Reproduce the data in full, exactly as given, leaving images out.
**** MATERIALS PROVIDED ****
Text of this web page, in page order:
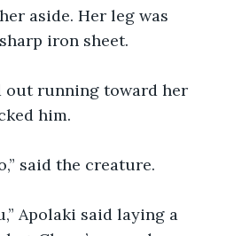
aside. Her leg was
iron sheet.
out running toward her
him.
said the creature.
Apolaki said laying a
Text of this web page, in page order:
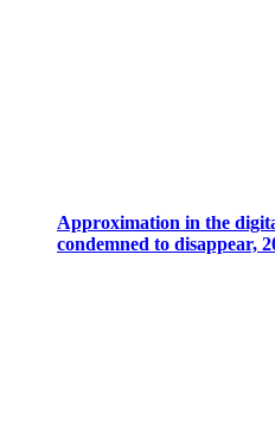
Approximation in the
condemned to disappear,
****
- **OUTPUT BELOW**
Text of this web page, in page order:
aside. Her leg was
iron sheet.
out running toward her
him.
said the creature.
Apolaki said laying a
Text of this web page, in page order:
Approximation in the
condemned to disappear,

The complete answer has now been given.